Lin grew up in the U.S., where he earned a bachelor's degree in business from Georgetown University and a doctorate from the Hastings College of the Law at the University of California.

After taking the helm at TransAsia, he expanded operations aggressively. In less than two years, Lin doubled the number of regional routes, targeting such destinations as Singapore, Hanoi and the Japanese cities of Osaka, Asahikawa, Kushiro, Hakodate and Sapporo.

He kept expanding even after tragedy struck. Less than five months after 48 people were killed in the July 2014 crash on the Taiwanese islet of Penghu, Lin launched a budget carrier called V Air.

Soon, however, the rapid growth began translating to losses. The Singapore and Bangkok routes were terminated within two years. Later, TransAsia stopped using its two wide-body A330 Airbus jets, and in June this year the airline ended flights to Macau, Okinawa and the Chinese city of Guiyang. On Oct. 1, V Air ceased to exist.

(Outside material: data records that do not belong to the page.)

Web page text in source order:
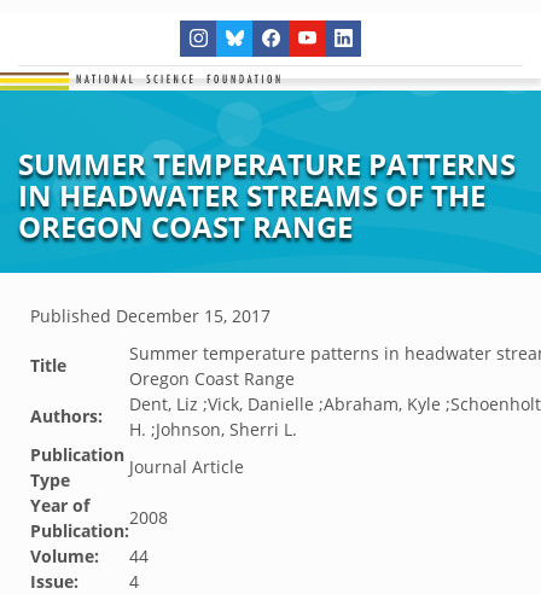
SUMMER TEMPERATURE PATTERNS
IN HEADWATER STREAMS OF THE
OREGON COAST RANGE
Published December 15, 2017
Title
Summer temperature patterns in headwater
Oregon Coast Range
Authors:
Dent, Liz ;Vick, Danielle ;Abraham, Kyle
H. ;Johnson, Sherri L.
Publication
Type
Journal Article
Year of
Publication:
2008
Volume:
44
Issue:
4
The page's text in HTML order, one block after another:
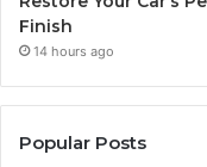
Finish
14 hours ago
Popular Posts
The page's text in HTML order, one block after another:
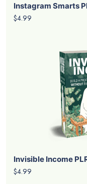
Instagram Smarts
$4.99
Invisible Income
$4.99
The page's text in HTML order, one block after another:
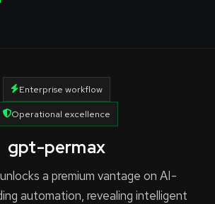
Enterprise workflow
Operational excellence
gpt-permax
a premium vantage on AI-
automation, revealing intelligent
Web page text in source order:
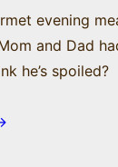
evening
and Dad
he’s spoiled?
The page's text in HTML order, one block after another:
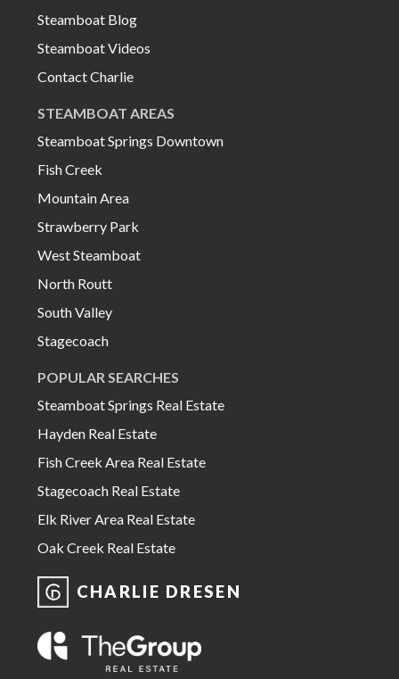
Steamboat Blog
Steamboat Videos
Contact Charlie
STEAMBOAT AREAS
Steamboat Springs Downtown
Fish Creek
Mountain Area
Strawberry Park
West Steamboat
North Routt
South Valley
Stagecoach
POPULAR SEARCHES
Steamboat Springs Real Estate
Hayden Real Estate
Fish Creek Area Real Estate
Stagecoach Real Estate
Elk River Area Real Estate
Oak Creek Real Estate
CHARLIE DRESEN
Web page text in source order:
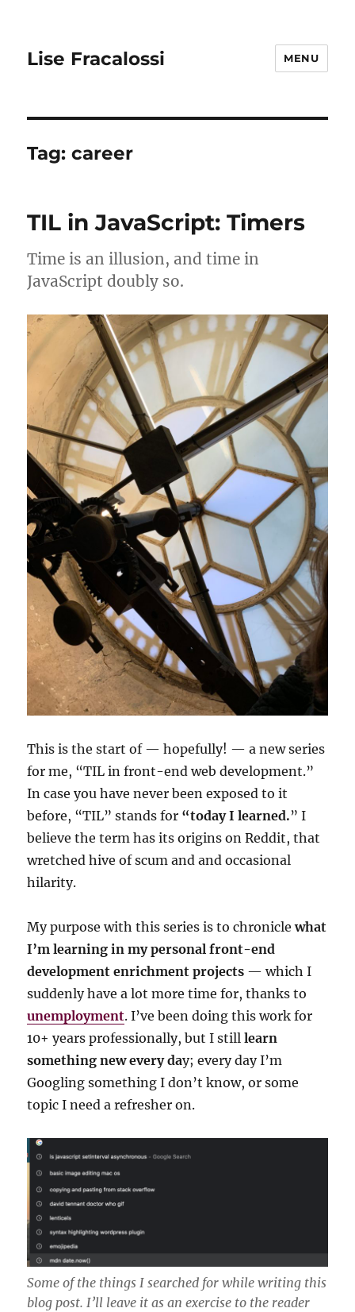
Lise Fracalossi MENU
Tag:career
TIL in JavaScript: Timers
Time is an illusion, and time in
JavaScript doubly so.
This is the start of — hopefully! — a new series
for me, “TIL in front-end web development.”
In case you have never been exposed to it
before, “TIL” stands for “today I learned.” I
believe the term has its origins on Reddit, that
wretched hive of scum and and occasional
hilarity.
My purpose with this series is to chroniclewhat
I’m learning in my personal front-end
development enrichment projects — which I
suddenly have a lot more time for, thanks to
unemployment. I’ve been doing this work for
10+ years professionally, but I still learn
something new every day; every day I’m
Googling something I don’t know, or some
topic I need a refresher on.
Some of the things I searched for while writing this
blog post. I’ll leave it as an exercise to the reader
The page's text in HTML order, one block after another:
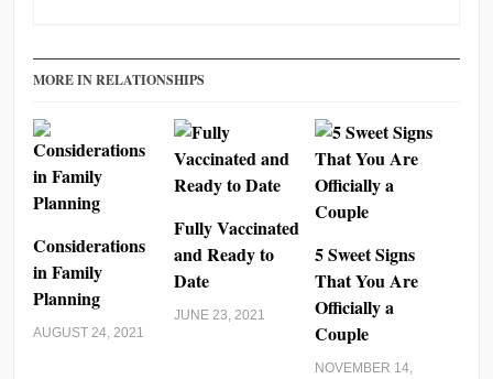
MORE IN RELATIONSHIPS
Considerations
in Family
Planning
AUGUST 24, 2021
Fully Vaccinated
and Ready to
Date
JUNE 23, 2021
5 Sweet Signs
That You Are
Officially a
Couple
NOVEMBER 14,
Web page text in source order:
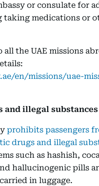
or consulate for
taking medications or
all the UAE missions
en/missions/uae-
and illegal substances
prohibits passengers
drugs and illegal
such as hashish,
hallucinogenic pills
in luggage.

Even amid all the scaling back, however, Lin placed orders for four A330 Airbus jets, which were to be delivered in 2018. TransAsia's NT$1.2 billion down payment to the French aircraft maker became yet another loss.

Critics say the expansion efforts came at the expense of safety, pointing to the crash in February 2015, into a river in the Taipei suburbs that killed 43.

Adding to the carrier's difficulties was the outflow of talented personnel that occurred after the crashes. Rivals China Airlines and Eva Airways, as well as mainland-based carriers, poached some of TransAsia's best employees, according to Yeh Wen-chien, an associate professor in the aviation department at Kainan University.

"As the skies become more open in the Asian aviation market, it will be a game of the survival of the fittest," Yeh said.

"More and more carriers will be pushed out of business if they fail to formulate a clear strategy or are unable to compete in scale," Yeh said. "At this point, airlines should be very clear whether they want to target high-end customers or operate as a budget carrier. There is almost no room for midrange players."

Nikkei staff writer Debby Wu contributed to this report.